ANNAPOLIS, Md. — Scientists have found that, over time, treated oil and gas wastewater is leaving radioactive deposits in the stream beds where it is released.

A team of Duke University researchers has found highly elevated levels of radium in the mud where three Pennsylvania treatment plants release wastewater.

That's even after the water is treated to greatly reduce its radioactivity, says Avner Vengosh, professor of geochemistry and water quality at Duke University, who led the research team.

"We found that, indeed, there is a large enrichment of radioactive elements in those stream sediments," he says. "It's about 600 times the level that we found in upstream."
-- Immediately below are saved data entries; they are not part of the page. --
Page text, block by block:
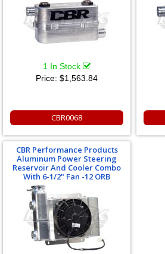
1 In Stock
Price: $1,563.84
CBR0068
CBR Performance Products
Aluminum Power Steering
Reservoir And Cooler Combo
With 6-1/2" Fan -12 ORB
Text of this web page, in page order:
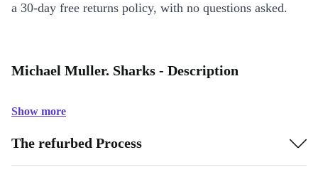
a 30-day free returns policy, with no questions asked.
Michael Muller. Sharks - Description
Show more
The refurbed Process
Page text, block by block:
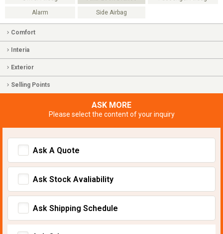
Alarm Side Airbag
Comfort
Interia
Exterior
Selling Points
ASK MORE
Please select the content of your inquiry
Ask A Quote
Ask Stock Avaliability
Ask Shipping Schedule
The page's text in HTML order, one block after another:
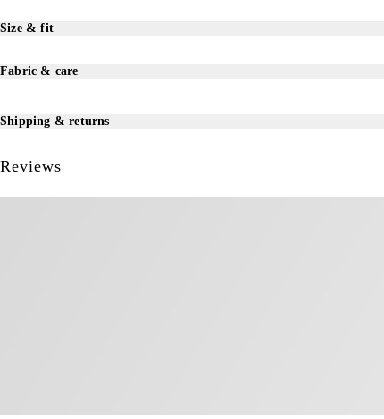
Size & fit
Fabric & care
Shipping & returns
Reviews

The industry points out that the brine and other water from oil and gas wells contain some naturally occurring radioactive elements, but only very low levels. Vengosh and his team have been focusing on the ways these elements become concentrated in stream beds.

Vengosh notes the treated wastewater was from conventional oil and gas wells - not fracking wells, although he says the Duke researchers have found similar issues where fracking wastewater had been released. He says Pennsylvania stopped the release of treated water from fracking operations some years ago.
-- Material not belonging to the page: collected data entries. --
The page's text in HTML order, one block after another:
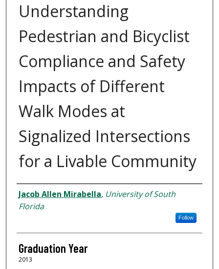
Understanding
Pedestrian and Bicyclist
Compliance and Safety
Impacts of Different
Walk Modes at
Signalized Intersections
for a Livable Community
Author
Jacob Allen Mirabella, University of South
Florida
Follow
Graduation Year
2013

He also notes one troubling issue is how high these concentrations can get - as high as ten times the radioactivity of low-level radioactive waste from, say, a hospital or power plant.

"So they are exceeding the level that this site should be defined as a low radioactive disposal site," he explains. "Obviously, they are not; it's the middle of a stream in Pennsylvania."

He says most of the nation's oil and gas brine is injected into deep disposal wells, although the geology in Pennsylvania often makes that impossible. Vengosh says treating the wastewater isn't enough.

"I don't think there is a direct human health risk immediately from those sites," he notes. "But there is a chronic contamination of the environment. Even the treatment, it's not sufficient to address this problem."

Oil and gas wastewater is sometimes used to melt the ice on roads. Vengosh says that also may not be safe.